Many patients believe the physical pain they experience during opioid withdrawal is evidence of their need for medication and/or the enduring pain they will experience without opioids. However, the increased pain patients experience after the dosage decrease does not indicate progression of their underlying pain condition. Rather, the pain represents time-limited, opioid withdrawal–mediated pain.11 Patients with chronic pain who successfully taper down or off of long-term opioid therapy often report improved pain.12,13


Other treatments for pain should be offered during the taper if not already in place. These include nonopioid medications and nonpharmacologic treatments such as physical therapy, massage, and psychotherapy. Therapeutic interventions can be incorporated into the primary care visit.

First, teach patients mindfulness practices. An example would be to ask them to acknowledge the pain, notice whether something in the environment is making it worse at the moment, and then remember the top three reasons that they want to stay off opioids (e.g., my kids, I do not want to feel dependent on something, my health).

Second, teach patients opposite action skills: acting opposite to the emotional urge in the service of pursuing values or goals. Many patients with chronic pain become obsessively focused on their pain and let it limit their participation in many activities. By contrast, patients can engage in counteractivities, within reason, despite pain being present. This does not mean asking patients to go beyond safe limits, but rather to engage in engrossing physical and mental activities as tolerated, despite being in pain.

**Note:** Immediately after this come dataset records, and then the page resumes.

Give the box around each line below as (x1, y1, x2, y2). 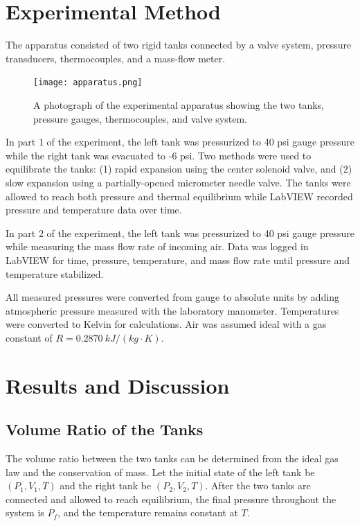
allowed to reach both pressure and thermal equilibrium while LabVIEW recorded (6, 189, 353, 203)
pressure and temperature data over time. (6, 202, 182, 217)
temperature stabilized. (6, 266, 104, 281)
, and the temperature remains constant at (57, 505, 238, 520)
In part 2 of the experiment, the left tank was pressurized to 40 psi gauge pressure (6, 225, 354, 240)
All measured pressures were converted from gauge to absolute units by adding (6, 290, 340, 304)
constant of (6, 330, 53, 344)
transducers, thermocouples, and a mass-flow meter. (6, 51, 226, 65)
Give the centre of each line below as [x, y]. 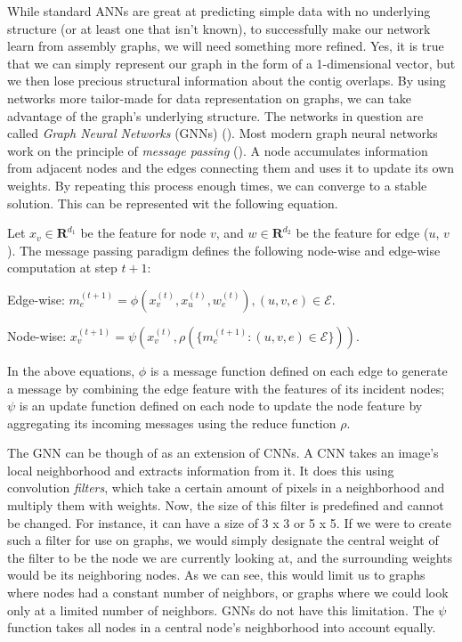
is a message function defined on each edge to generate [299, 370]
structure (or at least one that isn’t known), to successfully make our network [219, 28]
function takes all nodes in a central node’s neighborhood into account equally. [222, 627]
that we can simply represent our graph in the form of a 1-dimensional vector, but [231, 63]
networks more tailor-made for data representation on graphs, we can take [209, 98]
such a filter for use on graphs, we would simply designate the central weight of [223, 540]
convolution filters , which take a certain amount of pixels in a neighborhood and [226, 488]
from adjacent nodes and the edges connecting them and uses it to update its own [231, 168]
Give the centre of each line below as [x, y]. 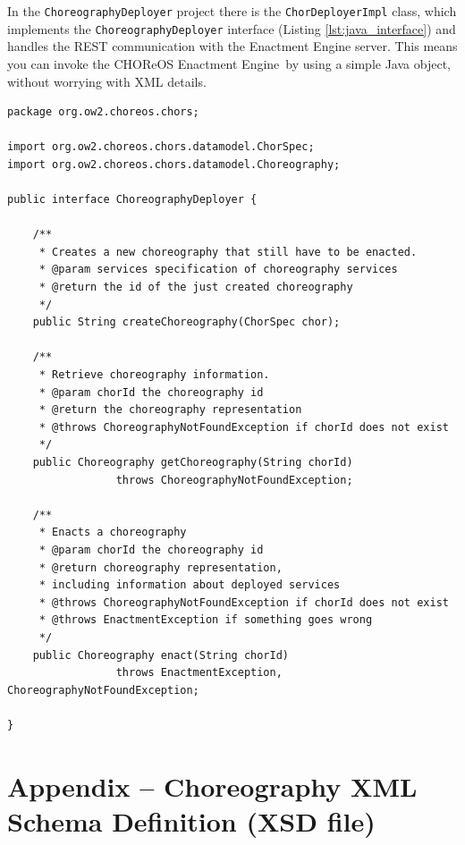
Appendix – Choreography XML [212, 786]
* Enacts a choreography [113, 532]
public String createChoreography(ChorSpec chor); [186, 322]
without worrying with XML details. [107, 81]
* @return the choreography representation [170, 410]
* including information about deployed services [190, 585]
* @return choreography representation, [161, 567]
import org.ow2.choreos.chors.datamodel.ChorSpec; [161, 147]
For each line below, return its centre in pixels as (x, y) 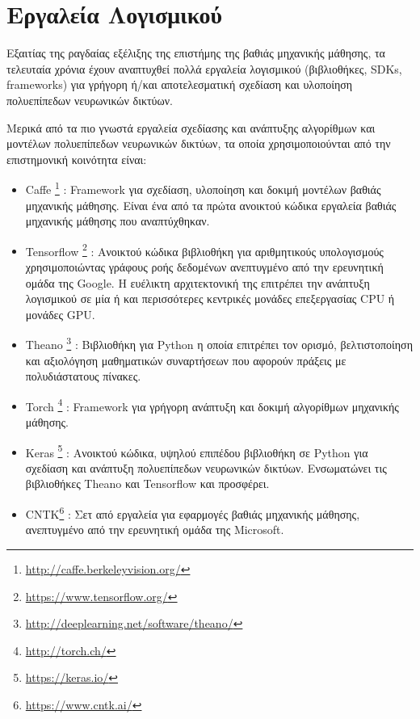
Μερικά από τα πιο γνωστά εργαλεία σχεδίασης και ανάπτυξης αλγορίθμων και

Regarding the patient in the case scenario, the physician could use the BRAVO protocol for broaching the subject of tapering his opioid prescription. The physician should be empathetic and address the risks and benefits of the taper. The physician could then provide a tapering plan, if warranted, and suggest alternate strategies for addressing pain. Table 3 lists other resources on tapering opioid use. Physicians can also see the recent Health and Human Services Guide for tapering long-term opioid use for guidance.1

American Family Physician pamphlet on opioid risks and side effects
Dialectical behavior therapy, cognitive behavior therapy, and Living Well with Chronic Illness workshops can be helpful to patients through the tapering process and beyond
 Body in Mind:
First-person account of patient tapering off of long-term opioid therapy
 Laura’s Story:
National Academy of Medicine – Tapering Guidance for Opioids: Existing Best Practices and Evidence Standards
Oregon Pain Guidance: Tapering—Guidance and Tools
Stanford School of Medicine: How to Taper Patients Off of Chronic Opioid Therapy
U.S. Department of Health and Human Services: HHS Guide for Clinicians on the Appropriate Dosage Reduction or Discontinuation of Long-Term Opioid Analgesics

Case scenarios are written to express typical situations that family physicians may encounter; authors remain anonymous. Send scenarios to Materials are edited to retain confidentiality.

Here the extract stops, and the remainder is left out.